Falando do Matheus e da Clara agora... Bom, o Matheus tem TDAH e precisa de umas dinâmicas diferentes. Eu costumo dividir as tarefas em etapas menores pra ele não ficar sobrecarregado. Tipo, se a gente tá fazendo uma pesquisa sobre as políticas do Império, deixo ele fazer uma parte por vez e vou revisando junto. Isso funciona melhor do que largar tudo de uma vez. Além disso, deixo ele usar fones de ouvido com música calma durante atividades escritas porque ajuda ele a focar mais.

Já com a Clara, que tem TEA, eu tento ser bem claro e direto nas instruções.
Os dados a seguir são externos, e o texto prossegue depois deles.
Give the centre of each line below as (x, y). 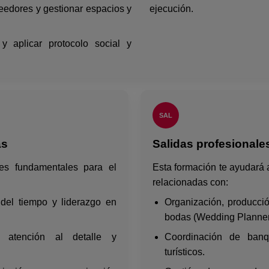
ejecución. (171, 8)
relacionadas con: (190, 182)
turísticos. (184, 252)
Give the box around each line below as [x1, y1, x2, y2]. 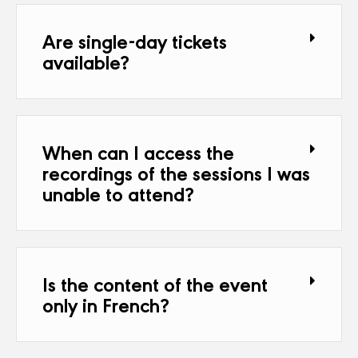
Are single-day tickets [42, 26, 227, 54]
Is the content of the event [42, 269, 268, 297]
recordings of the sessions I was [42, 158, 310, 186]
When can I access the [42, 137, 234, 165]
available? [42, 47, 129, 75]
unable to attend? [42, 179, 194, 207]
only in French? [42, 290, 169, 318]
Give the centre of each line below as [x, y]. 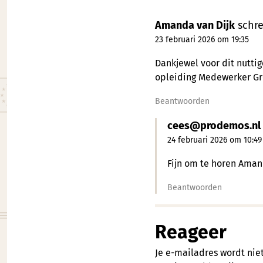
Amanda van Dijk [195, 25]
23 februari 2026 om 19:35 [202, 39]
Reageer [190, 232]
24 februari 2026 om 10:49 [214, 140]
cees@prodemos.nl [214, 125]
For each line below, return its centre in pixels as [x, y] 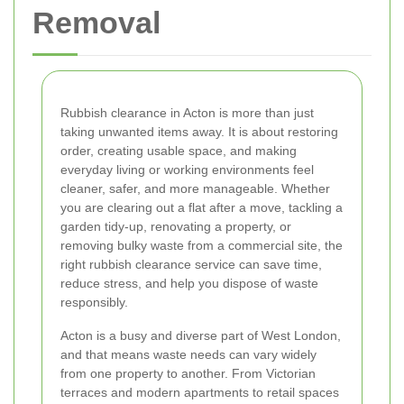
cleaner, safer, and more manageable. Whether [195, 188]
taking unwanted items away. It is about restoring [199, 132]
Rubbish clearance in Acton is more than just [187, 113]
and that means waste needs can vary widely [188, 354]
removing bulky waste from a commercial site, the [202, 245]
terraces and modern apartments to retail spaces [200, 392]
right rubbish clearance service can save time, [191, 264]
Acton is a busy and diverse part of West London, [201, 335]
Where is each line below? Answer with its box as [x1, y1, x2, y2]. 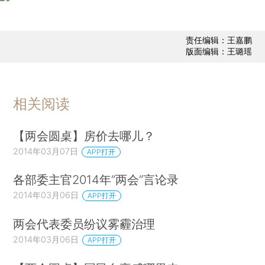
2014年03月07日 [13, 146, 79, 156]
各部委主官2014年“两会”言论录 [13, 172, 179, 188]
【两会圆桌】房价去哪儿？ [13, 128, 156, 143]
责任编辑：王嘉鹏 [185, 35, 252, 46]
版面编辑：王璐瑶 [185, 46, 252, 57]
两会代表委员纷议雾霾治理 [13, 216, 156, 232]
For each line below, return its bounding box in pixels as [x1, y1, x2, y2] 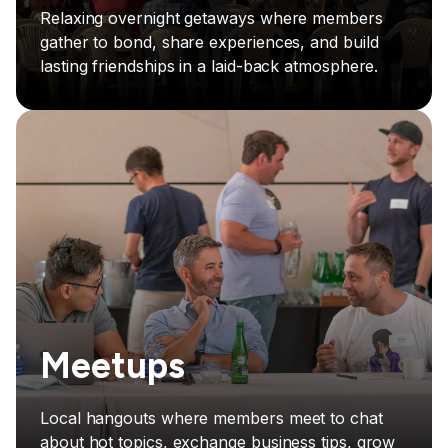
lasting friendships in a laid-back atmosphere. [40, 56, 379, 77]
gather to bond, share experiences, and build [40, 32, 379, 53]
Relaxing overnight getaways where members [40, 8, 383, 29]
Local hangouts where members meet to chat [40, 408, 383, 429]
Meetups [40, 344, 185, 388]
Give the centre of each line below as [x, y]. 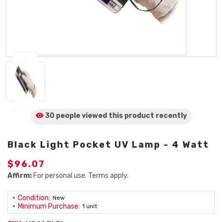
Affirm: [20, 176]
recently [171, 116]
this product [131, 116]
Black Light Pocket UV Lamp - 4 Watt [108, 145]
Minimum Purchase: [49, 206]
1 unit [90, 206]
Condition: [34, 198]
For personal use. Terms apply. [80, 176]
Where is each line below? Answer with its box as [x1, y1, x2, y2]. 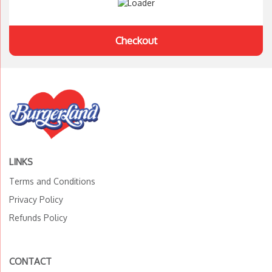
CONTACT [9, 255, 52, 267]
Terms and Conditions [9, 175, 95, 186]
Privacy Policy [9, 194, 63, 205]
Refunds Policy [9, 212, 67, 223]
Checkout [115, 34, 157, 47]
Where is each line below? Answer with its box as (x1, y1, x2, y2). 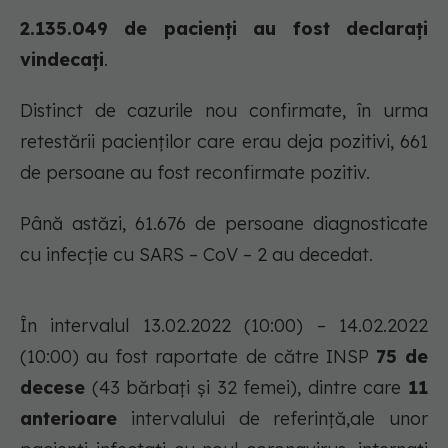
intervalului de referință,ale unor (117, 407, 428, 431)
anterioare (20, 407, 117, 431)
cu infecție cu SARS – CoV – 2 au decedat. (20, 243, 373, 267)
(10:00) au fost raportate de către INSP (20, 345, 376, 369)
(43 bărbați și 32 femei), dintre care (85, 376, 408, 400)
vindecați (20, 48, 104, 72)
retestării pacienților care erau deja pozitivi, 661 (20, 130, 428, 154)
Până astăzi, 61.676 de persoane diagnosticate (20, 212, 428, 236)
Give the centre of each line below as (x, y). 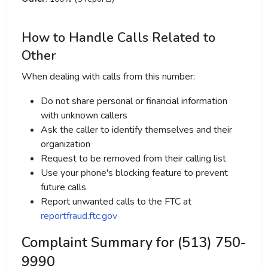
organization (66, 144)
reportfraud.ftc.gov (79, 216)
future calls (63, 187)
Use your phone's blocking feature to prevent (134, 173)
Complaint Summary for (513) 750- (134, 242)
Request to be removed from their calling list (133, 159)
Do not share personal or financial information (134, 101)
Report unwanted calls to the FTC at (116, 202)
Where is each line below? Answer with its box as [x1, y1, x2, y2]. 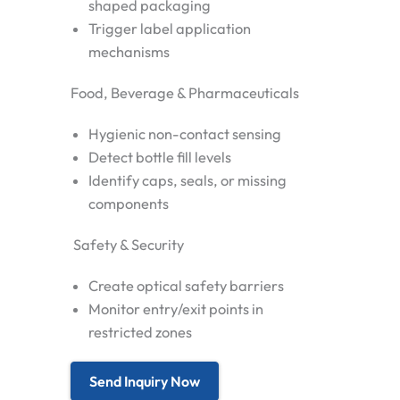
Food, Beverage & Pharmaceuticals [71, 83, 299, 102]
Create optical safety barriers [88, 276, 284, 295]
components [88, 194, 169, 212]
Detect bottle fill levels [88, 147, 231, 166]
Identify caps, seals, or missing [88, 171, 287, 189]
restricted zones [88, 322, 192, 341]
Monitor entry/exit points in [88, 299, 263, 318]
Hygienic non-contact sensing [88, 124, 281, 143]
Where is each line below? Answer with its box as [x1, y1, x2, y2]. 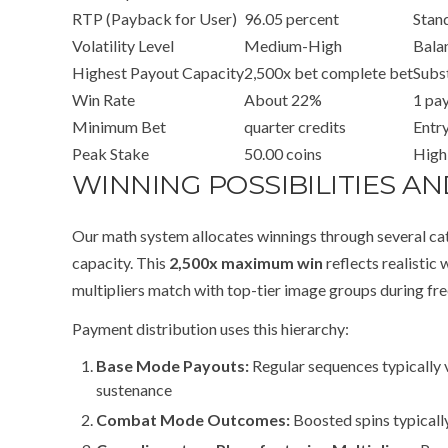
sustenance [96, 380, 172, 399]
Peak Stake [72, 144, 149, 163]
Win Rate [72, 90, 135, 109]
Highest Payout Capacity [72, 63, 244, 82]
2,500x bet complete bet [244, 63, 413, 82]
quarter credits [244, 117, 346, 136]
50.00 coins [244, 144, 322, 163]
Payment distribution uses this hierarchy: [72, 319, 349, 338]
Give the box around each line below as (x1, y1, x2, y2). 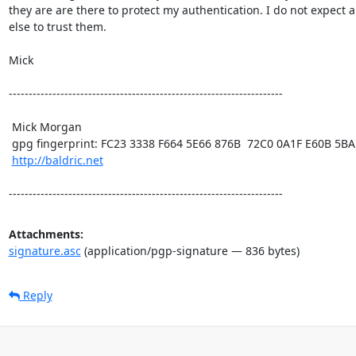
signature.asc (8, 242, 81, 258)
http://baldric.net (11, 152, 103, 168)
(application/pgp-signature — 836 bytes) (80, 242, 300, 258)
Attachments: (8, 226, 83, 242)
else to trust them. (8, 18, 110, 34)
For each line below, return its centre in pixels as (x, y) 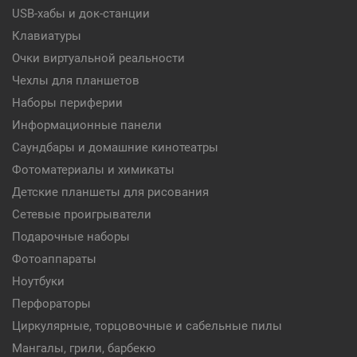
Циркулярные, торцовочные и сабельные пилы (147, 326)
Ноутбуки (38, 281)
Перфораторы (51, 304)
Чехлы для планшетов (76, 80)
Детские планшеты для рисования (110, 192)
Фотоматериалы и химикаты (93, 170)
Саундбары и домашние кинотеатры (115, 147)
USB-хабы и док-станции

Uso muitos recursos visuais como mapas e imagens porque ajudam ela a processar melhor as informações. Também dou mais tempo pra ela completar atividades ou provas orais se for preciso. Uma coisa que não funcionou foi quando tentei usar jogos digitais—ela ficou mais perdida do que antes! Então voltei pro bom e velho papel e caneta pra certas atividades.

No final das contas, cada aluno é único e precisa de atenção especial à sua maneira. E claro, tô sempre aberto pra ouvir os próprios alunos sobre o que funciona melhor pra cada um deles.

Bom, acho que é isso por hoje! Espero ter ajudado a dar umas ideias aí pra quem também tá lidando com essas questões na sala de aula. Se alguém tiver mais dicas ou quiser trocar uma ideia sobre estratégias diferentes, tô por aqui! Vamos aprendendo juntos.

Até mais!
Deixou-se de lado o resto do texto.